Graduate Institute of Clinical Medical Sciences, Chang-Gung University, Taoyuan, Taiwan.
Virology. 2010 Feb 20;397(2):311-21. doi: 10.1016/j.virol.2009.11.031. Epub 2009 Dec 6.
The ORF61 and ORF60 genes of Kaposi's sarcoma-associated herpesvirus (KSHV) encode the ribonucleotide reductase large and small subunits, respectively. Here we show that ORF50 protein, a latent-lytic switch transactivator, activates the transcription of these two early-lytic genes through different mechanisms. Activation of the ORF61 promoter by ORF50 protein is dependent on an intact RBP-Jkappa-binding site within the identified responsive element and the expression of RBP-Jkappa protein in cells. The critical element in the ORF60 promoter in response to ORF50 was mapped to a 40-bp region. Binding of YY1, Sp1/Sp3 or unknown proteins to this element may contribute to repression or activation of the ORF60 promoter. Although ORF50 protein does not directly bind to the ORF61 and ORF60 promoters in vitro, we show the association of ORF50 protein with these two promoters in vivo. Our results provide further insights into the regulatory network of the viral lytic genes in KSHV reactivation.
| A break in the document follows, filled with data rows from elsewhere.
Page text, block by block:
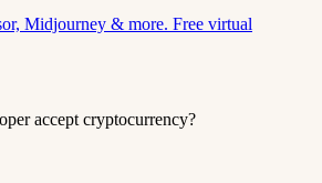
Midjourney & more. Free virtual
accept cryptocurrency?
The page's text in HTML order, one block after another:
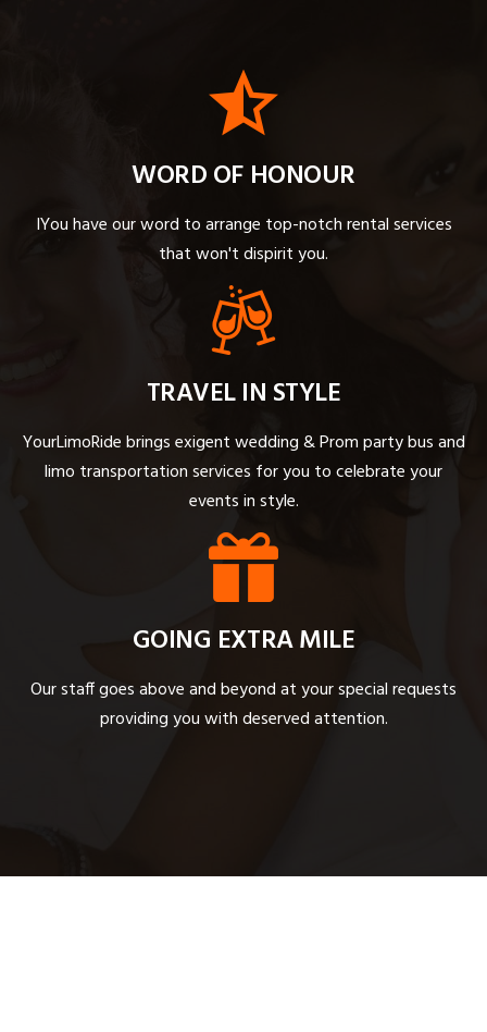
WORD OF HONOUR
IYou have our word to arrange top-notch rental services
that won't dispirit you.
TRAVEL IN STYLE
YourLimoRide brings exigent wedding & Prom party bus and
limo transportation services for you to celebrate your
events in style.
GOING EXTRA MILE
Our staff goes above and beyond at your special requests
providing you with deserved attention.
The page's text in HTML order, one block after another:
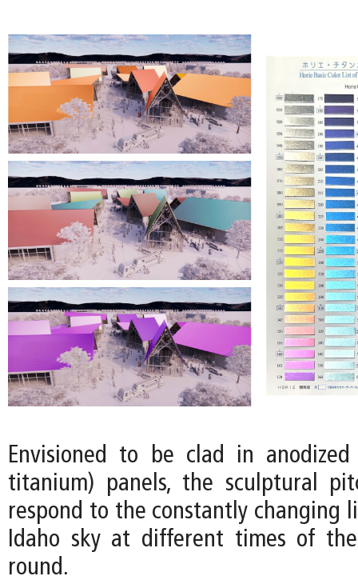
Envisioned to be clad in
titanium) panels, the sculptural
respond to the constantly changing
Idaho sky at different times of
round.
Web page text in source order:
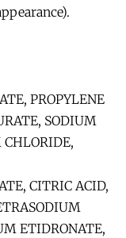
PROPYLENE
SODIUM
CITRIC ACID,
ETIDRONATE,
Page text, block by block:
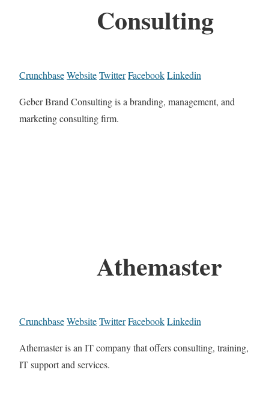
Consulting
CrunchbaseWebsiteTwitterFacebookLinkedin
Geber Brand Consulting is a branding, management, and
marketing consulting firm.
Athemaster
CrunchbaseWebsiteTwitterFacebookLinkedin
Athemaster is an IT company that offers consulting, training,
IT support and services.
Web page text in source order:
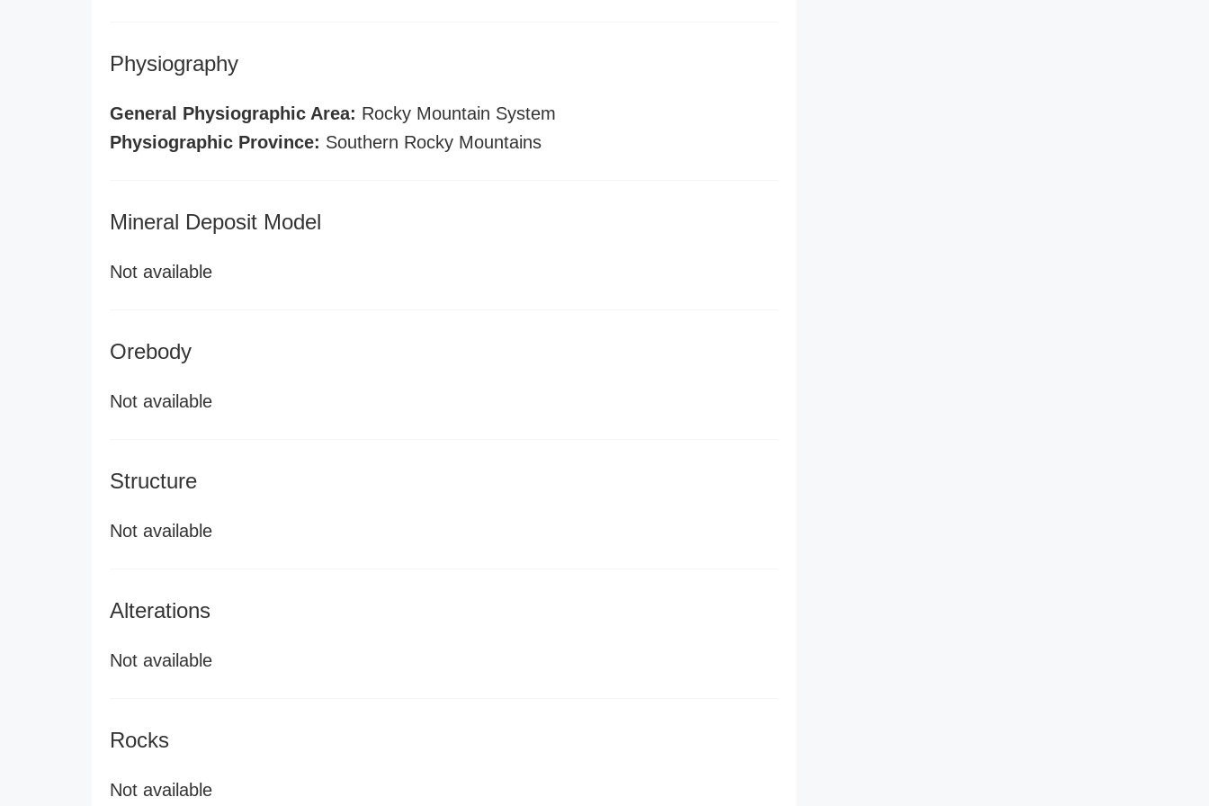
Physiography
General Physiographic Area: Rocky Mountain System
Physiographic Province: Southern Rocky Mountains
Mineral Deposit Model
Not available
Orebody
Not available
Structure
Not available
Alterations
Not available
Rocks
Not available
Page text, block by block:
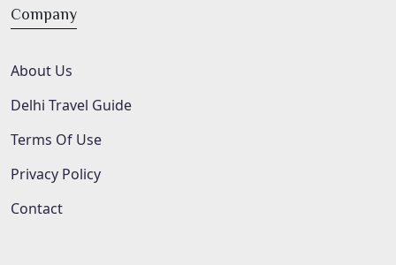
Company
About Us
Delhi Travel Guide
Terms Of Use
Privacy Policy
Contact
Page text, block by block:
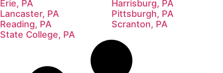
Erie, PA
Harrisburg, PA
Lancaster, PA
Pittsburgh, PA
Reading, PA
Scranton, PA
State College, PA
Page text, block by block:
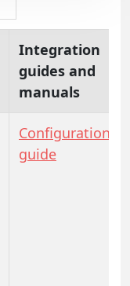
Integration
guides and
manuals
Configuration
guide
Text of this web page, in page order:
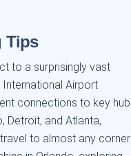
Tips
to a surprisingly vast
Airport
connections to key hub
Detroit, and Atlanta,
to almost any corner
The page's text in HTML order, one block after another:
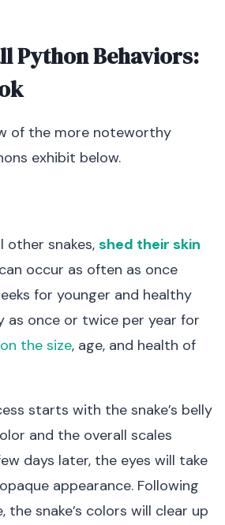
Python Behaviors:
of the more noteworthy
exhibit below.
other snakes, shed their skin
occur as often as once
for younger and healthy
as once or twice per year for
the size, age, and health of
starts with the snake’s belly
and the overall scales
days later, the eyes will take
appearance. Following
the snake’s colors will clear up
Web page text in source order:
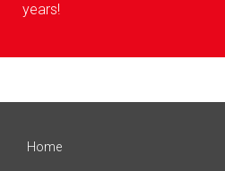
years!
Home
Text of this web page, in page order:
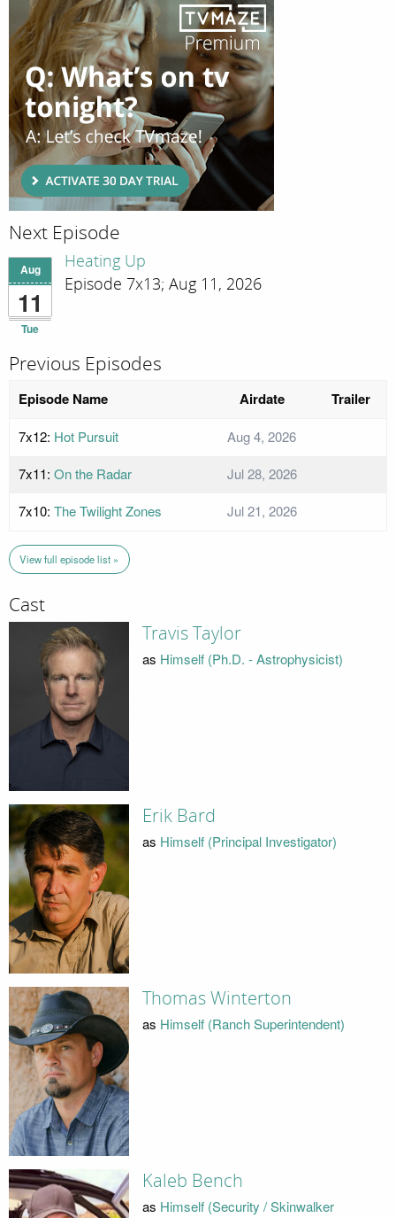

卡波济肉瘤相关疱疹病毒 (KSHV) 的 ORF61 和 ORF60 基因分别编码核苷酸还原酶的大亚基和小亚基。在这里,我们发现潜伏-裂解开关转录激活物 ORF50 蛋白通过不同的机制激活这两个早期裂解基因的转录。ORF50 蛋白对 ORF61 启动子的激活依赖于鉴定出的反应元件内完整的 RBP-Jkappa 结合位点和细胞中 RBP-Jkappa 蛋白的表达。ORF50 响应的 ORF60 启动子的关键元件被映射到一个 40 个碱基对的区域。YY1、Sp1/Sp3 或未知蛋白与该元件的结合可能有助于 ORF60 启动子的抑制或激活。尽管 ORF50 蛋白在体外不能直接结合到 ORF61 和 ORF60 启动子上,但我们在体内显示了 ORF50 蛋白与这两个启动子的关联。我们的结果为 KSHV 再激活过程中病毒裂解基因的调控网络提供了进一步的见解。